What is needed
Look below for the line with "T operator @@=(ptrdiff_t operand)", then give it again exactly, along with every line that comes after it, the final line included.

Start of Available data

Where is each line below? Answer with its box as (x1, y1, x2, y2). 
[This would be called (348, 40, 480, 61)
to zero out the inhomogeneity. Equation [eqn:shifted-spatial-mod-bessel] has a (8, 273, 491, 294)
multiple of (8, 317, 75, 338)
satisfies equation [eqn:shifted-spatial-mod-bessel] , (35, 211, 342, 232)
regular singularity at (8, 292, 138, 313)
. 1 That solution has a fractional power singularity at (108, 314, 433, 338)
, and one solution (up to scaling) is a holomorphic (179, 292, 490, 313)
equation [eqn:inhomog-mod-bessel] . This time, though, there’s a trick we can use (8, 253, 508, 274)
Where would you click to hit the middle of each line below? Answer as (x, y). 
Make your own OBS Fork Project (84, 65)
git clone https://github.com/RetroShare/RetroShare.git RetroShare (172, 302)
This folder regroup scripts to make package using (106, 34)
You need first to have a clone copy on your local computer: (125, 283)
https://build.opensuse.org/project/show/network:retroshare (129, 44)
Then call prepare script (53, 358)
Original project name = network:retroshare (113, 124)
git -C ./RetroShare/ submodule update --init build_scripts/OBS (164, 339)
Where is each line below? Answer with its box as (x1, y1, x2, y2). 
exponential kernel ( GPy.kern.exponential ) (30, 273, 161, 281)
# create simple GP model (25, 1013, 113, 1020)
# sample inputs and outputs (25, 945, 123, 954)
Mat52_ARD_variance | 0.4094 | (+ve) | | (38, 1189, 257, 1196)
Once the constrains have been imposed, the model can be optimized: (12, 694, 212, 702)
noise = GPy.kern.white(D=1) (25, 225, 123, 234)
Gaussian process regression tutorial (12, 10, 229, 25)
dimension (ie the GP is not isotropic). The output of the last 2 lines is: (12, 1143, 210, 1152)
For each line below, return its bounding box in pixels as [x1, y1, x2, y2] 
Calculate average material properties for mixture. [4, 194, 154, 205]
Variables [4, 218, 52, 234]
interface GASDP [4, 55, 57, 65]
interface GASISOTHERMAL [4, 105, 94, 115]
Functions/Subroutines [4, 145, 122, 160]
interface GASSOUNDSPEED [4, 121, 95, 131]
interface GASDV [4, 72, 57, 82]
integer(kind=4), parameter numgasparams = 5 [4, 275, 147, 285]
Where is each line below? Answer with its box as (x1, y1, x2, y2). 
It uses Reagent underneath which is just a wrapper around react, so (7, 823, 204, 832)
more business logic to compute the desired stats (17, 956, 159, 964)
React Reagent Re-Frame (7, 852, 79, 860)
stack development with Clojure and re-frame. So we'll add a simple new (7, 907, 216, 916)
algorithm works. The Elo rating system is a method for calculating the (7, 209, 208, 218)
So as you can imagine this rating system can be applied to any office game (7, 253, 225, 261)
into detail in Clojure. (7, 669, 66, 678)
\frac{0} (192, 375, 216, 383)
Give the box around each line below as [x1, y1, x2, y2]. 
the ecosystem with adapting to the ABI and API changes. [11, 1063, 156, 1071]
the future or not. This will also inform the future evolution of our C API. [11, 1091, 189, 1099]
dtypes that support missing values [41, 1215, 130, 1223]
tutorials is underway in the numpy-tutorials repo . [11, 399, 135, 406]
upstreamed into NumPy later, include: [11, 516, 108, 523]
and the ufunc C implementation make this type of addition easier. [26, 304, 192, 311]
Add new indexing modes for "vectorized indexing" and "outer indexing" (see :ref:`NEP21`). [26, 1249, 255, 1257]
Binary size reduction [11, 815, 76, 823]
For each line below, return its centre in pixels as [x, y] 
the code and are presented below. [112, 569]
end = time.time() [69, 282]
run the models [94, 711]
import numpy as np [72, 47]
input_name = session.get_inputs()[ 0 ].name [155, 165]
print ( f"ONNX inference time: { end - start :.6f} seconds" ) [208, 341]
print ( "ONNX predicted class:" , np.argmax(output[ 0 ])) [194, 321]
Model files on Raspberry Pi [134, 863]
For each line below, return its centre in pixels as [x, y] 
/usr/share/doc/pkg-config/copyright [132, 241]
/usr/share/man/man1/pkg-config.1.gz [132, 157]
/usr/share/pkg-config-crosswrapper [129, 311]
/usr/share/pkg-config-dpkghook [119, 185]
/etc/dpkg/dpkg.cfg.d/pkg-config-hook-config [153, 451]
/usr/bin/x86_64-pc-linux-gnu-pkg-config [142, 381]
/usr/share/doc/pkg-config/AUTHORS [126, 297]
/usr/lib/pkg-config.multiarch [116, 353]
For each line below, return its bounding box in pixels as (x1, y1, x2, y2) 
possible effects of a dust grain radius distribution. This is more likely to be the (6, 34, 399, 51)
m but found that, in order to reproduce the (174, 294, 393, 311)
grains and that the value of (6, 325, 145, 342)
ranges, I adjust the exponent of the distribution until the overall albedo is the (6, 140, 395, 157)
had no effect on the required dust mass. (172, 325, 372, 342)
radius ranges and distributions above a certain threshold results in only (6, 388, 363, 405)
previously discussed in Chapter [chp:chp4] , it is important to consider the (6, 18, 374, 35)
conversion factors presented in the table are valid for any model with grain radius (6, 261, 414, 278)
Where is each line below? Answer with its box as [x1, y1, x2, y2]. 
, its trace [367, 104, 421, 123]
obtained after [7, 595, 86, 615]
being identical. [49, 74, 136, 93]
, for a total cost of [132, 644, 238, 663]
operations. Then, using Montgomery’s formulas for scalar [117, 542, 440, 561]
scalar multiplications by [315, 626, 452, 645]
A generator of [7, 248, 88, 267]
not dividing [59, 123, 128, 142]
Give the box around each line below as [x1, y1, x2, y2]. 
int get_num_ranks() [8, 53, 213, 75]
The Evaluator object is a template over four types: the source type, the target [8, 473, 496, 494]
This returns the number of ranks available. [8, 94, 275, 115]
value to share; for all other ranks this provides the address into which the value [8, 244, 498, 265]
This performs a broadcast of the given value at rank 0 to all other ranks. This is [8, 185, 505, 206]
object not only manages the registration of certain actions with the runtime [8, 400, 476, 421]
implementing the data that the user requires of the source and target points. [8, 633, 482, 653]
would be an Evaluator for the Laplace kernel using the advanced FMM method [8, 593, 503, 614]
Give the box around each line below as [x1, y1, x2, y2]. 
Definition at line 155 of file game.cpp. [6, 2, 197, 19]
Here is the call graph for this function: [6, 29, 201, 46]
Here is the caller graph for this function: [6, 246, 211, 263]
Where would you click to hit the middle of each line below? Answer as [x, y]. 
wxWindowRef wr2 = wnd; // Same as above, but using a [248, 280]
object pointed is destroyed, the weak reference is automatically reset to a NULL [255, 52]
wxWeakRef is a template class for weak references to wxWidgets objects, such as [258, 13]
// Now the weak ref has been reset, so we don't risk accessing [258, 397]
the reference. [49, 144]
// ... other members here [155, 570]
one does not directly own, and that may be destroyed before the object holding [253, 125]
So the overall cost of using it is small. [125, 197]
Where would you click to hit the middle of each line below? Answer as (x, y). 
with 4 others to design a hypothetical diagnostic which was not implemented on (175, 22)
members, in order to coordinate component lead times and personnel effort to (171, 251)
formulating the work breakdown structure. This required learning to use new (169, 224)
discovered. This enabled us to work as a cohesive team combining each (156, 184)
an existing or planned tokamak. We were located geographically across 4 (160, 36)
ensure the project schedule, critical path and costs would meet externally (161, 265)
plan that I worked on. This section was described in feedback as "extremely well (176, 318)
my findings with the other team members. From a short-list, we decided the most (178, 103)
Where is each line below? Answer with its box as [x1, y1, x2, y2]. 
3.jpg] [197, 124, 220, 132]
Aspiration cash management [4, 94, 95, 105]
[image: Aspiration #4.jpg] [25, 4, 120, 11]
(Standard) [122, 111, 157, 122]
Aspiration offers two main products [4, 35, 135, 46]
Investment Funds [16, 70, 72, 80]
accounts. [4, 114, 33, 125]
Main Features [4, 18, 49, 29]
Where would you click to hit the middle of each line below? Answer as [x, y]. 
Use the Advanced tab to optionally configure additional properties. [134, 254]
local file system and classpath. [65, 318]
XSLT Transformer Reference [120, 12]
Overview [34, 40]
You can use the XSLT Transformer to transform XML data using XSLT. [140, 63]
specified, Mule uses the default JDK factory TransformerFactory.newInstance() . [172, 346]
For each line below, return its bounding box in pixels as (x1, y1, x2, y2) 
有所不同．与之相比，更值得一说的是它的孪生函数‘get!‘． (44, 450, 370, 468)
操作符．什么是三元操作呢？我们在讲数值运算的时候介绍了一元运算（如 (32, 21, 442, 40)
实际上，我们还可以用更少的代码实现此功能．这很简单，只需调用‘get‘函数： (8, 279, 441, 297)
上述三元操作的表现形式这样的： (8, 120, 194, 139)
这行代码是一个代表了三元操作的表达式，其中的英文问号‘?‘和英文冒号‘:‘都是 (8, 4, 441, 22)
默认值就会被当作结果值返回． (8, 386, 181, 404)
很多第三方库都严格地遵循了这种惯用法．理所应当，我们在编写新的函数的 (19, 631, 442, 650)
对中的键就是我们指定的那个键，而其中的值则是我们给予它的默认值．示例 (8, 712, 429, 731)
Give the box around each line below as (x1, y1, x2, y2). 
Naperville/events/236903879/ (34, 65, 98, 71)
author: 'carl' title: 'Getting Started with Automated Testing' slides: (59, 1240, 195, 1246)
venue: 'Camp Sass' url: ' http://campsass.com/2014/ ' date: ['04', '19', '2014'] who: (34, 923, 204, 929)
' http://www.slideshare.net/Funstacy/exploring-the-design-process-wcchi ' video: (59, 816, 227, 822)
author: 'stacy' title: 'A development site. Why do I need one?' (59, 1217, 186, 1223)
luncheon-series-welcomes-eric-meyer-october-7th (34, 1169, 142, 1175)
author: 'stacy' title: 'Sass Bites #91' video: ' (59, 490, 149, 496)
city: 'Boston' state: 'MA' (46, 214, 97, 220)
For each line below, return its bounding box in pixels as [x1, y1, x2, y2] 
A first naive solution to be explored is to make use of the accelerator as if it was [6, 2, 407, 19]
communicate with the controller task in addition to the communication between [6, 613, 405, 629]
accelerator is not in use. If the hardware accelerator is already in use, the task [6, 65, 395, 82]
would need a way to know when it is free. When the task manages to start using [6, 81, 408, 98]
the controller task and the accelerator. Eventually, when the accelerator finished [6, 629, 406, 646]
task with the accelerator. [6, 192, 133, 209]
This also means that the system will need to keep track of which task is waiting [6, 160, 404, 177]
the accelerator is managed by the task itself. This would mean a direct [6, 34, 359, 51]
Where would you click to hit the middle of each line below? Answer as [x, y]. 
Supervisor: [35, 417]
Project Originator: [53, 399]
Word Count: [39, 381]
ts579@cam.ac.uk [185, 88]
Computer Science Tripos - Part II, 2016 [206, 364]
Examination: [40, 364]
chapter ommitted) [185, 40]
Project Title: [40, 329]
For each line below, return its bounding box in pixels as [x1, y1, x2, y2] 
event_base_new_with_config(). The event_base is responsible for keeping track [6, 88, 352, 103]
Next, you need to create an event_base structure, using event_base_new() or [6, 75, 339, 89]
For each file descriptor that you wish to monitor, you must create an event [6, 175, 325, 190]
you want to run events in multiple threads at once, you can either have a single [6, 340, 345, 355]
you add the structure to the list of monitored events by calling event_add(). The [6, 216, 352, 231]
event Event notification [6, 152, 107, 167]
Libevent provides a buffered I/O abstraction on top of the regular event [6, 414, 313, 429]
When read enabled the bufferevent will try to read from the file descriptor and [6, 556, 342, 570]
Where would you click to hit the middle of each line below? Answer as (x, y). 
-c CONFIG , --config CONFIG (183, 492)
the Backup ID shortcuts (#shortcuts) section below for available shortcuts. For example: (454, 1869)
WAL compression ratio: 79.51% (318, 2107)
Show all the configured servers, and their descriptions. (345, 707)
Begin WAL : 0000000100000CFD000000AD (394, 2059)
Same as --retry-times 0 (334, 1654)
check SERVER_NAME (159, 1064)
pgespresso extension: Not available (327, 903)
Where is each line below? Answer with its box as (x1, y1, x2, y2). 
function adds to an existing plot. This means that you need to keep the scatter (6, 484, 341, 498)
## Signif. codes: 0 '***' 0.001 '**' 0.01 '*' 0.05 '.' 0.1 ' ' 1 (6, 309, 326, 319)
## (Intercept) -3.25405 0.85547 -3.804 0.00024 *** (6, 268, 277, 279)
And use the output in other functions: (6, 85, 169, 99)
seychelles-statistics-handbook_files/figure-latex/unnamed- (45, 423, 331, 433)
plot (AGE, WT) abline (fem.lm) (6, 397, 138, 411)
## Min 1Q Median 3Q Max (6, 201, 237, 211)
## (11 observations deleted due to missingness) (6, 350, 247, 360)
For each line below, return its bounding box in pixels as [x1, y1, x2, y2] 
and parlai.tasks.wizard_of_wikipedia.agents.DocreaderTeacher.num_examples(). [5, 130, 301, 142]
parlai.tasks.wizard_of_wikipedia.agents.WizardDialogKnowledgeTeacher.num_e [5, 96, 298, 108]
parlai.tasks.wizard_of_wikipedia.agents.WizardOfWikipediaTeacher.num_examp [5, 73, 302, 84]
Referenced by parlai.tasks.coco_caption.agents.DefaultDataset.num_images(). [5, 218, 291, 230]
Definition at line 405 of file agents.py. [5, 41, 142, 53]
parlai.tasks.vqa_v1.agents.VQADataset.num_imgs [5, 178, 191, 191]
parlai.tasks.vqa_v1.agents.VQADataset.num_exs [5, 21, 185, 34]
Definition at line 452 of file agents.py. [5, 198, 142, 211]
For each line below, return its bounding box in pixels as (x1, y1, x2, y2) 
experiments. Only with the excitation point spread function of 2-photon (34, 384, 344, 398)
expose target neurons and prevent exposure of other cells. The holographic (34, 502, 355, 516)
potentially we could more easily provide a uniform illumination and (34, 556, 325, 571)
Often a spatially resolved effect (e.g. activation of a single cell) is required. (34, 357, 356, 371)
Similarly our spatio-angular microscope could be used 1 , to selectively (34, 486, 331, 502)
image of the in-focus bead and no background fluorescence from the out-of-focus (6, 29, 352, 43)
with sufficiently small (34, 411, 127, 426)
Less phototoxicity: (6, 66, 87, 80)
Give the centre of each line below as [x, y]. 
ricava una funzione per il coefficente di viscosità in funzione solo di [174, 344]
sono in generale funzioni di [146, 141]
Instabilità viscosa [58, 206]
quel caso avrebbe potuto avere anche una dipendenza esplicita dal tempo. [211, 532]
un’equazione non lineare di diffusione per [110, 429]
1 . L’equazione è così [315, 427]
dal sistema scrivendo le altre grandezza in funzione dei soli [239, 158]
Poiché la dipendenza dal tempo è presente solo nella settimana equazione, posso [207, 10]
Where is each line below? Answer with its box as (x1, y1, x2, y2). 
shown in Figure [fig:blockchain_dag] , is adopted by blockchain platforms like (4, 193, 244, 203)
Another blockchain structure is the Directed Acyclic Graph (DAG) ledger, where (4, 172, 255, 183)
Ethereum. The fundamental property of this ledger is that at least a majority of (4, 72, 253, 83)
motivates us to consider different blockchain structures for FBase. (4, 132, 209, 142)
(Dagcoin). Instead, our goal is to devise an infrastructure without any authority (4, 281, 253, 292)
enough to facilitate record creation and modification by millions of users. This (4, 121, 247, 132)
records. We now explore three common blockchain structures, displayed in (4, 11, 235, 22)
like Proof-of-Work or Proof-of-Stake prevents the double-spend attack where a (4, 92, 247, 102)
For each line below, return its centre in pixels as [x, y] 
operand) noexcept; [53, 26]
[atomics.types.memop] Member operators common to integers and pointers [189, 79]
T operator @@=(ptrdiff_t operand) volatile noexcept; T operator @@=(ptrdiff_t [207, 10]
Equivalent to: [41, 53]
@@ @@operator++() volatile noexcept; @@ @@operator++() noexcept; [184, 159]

End of Available data

Result of the task
T operator @@=(ptrdiff_t operand) volatile noexcept; T operator @@=(ptrdiff_t [207, 10]
Equivalent to: [41, 53]
@@ @@operator++() volatile noexcept; @@ @@operator++() noexcept; [184, 159]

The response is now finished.